Not saying that AI doesn't have a place, and that models aren't getting better, but there is a seriously delusional state in this industry right now..
But to your point I think this year it's quite likely we'll see at least 1 or 2 major AI-related security incidents..
LLMs are for sure useful and a productivity boost but generating 99% of your code with it is way overdoing it.
I just bulked up that section by adding a couple of extra sentences, since you're right that I didn't actually define "agent" there clearly: https://simonwillison.net/guides/agentic-engineering-pattern...
"Prompt engineering" is a relic of the early hypothesis that how you talk to the LLM is gonna matter a lot.
Agentic coding highlights letting the model directly code on your codebase. I guess its the next level forward.
I keep seeing agentic engineering more even in job postings, so I think this will be the terminology used to describe someone building software whilst letting an AI model output the code. Its not to be confused with vibe coding which is possible with coding agents.
Claude gave a spot on description a few months back,
The honest framing would be: “We finally have a reasoning module flexible enough to make the old agent architectures practical for general-purpose tasks.” But that doesn’t generate VC funding or Twitter engagement, so instead we get breathless announcements about “agentic AI” as if the concept just landed from space.
Now that we have software that can write working code ...
While there are other points made which are worth consideration on their own, it is difficult to take this post seriously given the above.This is not an attack on the tech as junk or useless, but rather that it is a useful tech within its limits being promoted as snake oil which can only end in disaster.
Rationality has long since gone out of the window with this and I think that’s sorta the problem. People who don’t understand these tools see them as a way to just get rid of noisome people. The fact that you need to spend a fair amount of money, fiddle with them by cajoling them with AGENTS.md, SKILL.md, FOO.md, etc. and then having enough domain experience to actually know when they’re wrong.
I can see the justification for a small person shop spending the time and energy to give it a try, provided the long-term economics of these models makes them cost-effective and the model is able to be coerced into working well for their specific situation. But we simply do not know and I strongly suspect there’s been too much money dumped into Anthropic and friends for this to be an acceptable answer right now as illustrated by the fact that we are seeing OKRs where people are being forced to answer loaded questions about how AI tooling has improved their work.
If you believe coding agents produce working code, why was the decision below made?
Amazon orders 90-day reset after code mishaps cause
millions of lost orders[0]
0 - https://www.businessinsider.com/amazon-tightens-code-control...I find it somewhat overblown.
Also, I think there's a difference between working code and exceptionally bug-free code. Humans produce bugs all the time. I know I do at least.
The confusion is not mine own. From the article cited:
Dave Treadwell, Amazon's SVP of e-commerce services, told
staff on Tuesday that a "trend of incidents" emerged since
the third quarter of 2025, including "several major"

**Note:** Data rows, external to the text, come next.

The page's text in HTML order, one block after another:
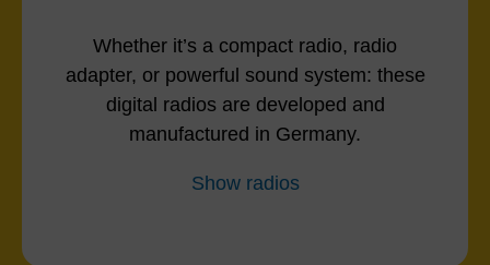
Whether it’s a compact radio, radio
adapter, or powerful sound system: these
digital radios are developed and
manufactured in Germany.
Show radios
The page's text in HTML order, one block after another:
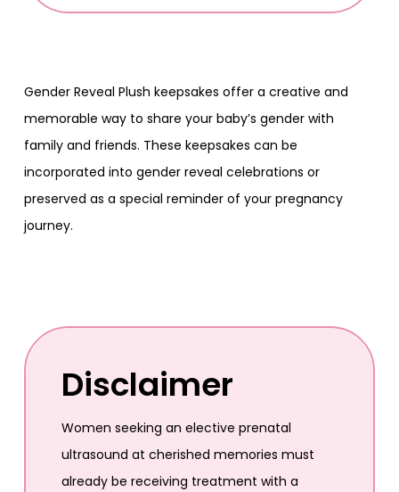
Gender Reveal Plush keepsakes offer a creative and
memorable way to share your baby’s gender with
family and friends. These keepsakes can be
incorporated into gender reveal celebrations or
preserved as a special reminder of your pregnancy
journey.
Disclaimer
Women seeking an elective prenatal
ultrasound at cherished memories must
already be receiving treatment with a
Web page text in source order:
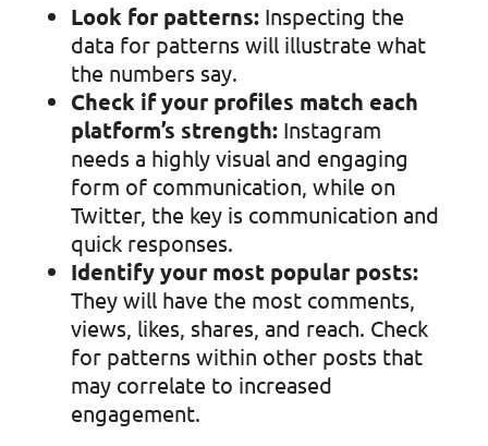
Look for patterns:Inspecting the
data for patterns will illustrate what
the numbers say.
Check if your profiles match each
platform’s strength:Instagram
needs a highly visual and engaging
form of communication, while on
Twitter, the key is communication and
quick responses.
Identify your most popular posts:
They will have the most comments,
views, likes, shares, and reach. Check
for patterns within other posts that
may correlate to increased
engagement.
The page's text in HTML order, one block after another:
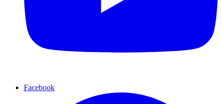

incidents in the last few weeks, according to an internal
document obtained by Business Insider. At least one of
those disruptions were tied to Amazon's AI coding assistant
Q, while others exposed deeper issues, another internal
document explained.
Problems included what he described as "high blast radius
changes," where software updates propagated broadly because
control planes lacked suitable safeguards. (A control plane
guides how data flows across a computer network).
It appears to me that "Amazon's SVP of e-commerce services" desires producing working code and has identified the ramifications of not producing same.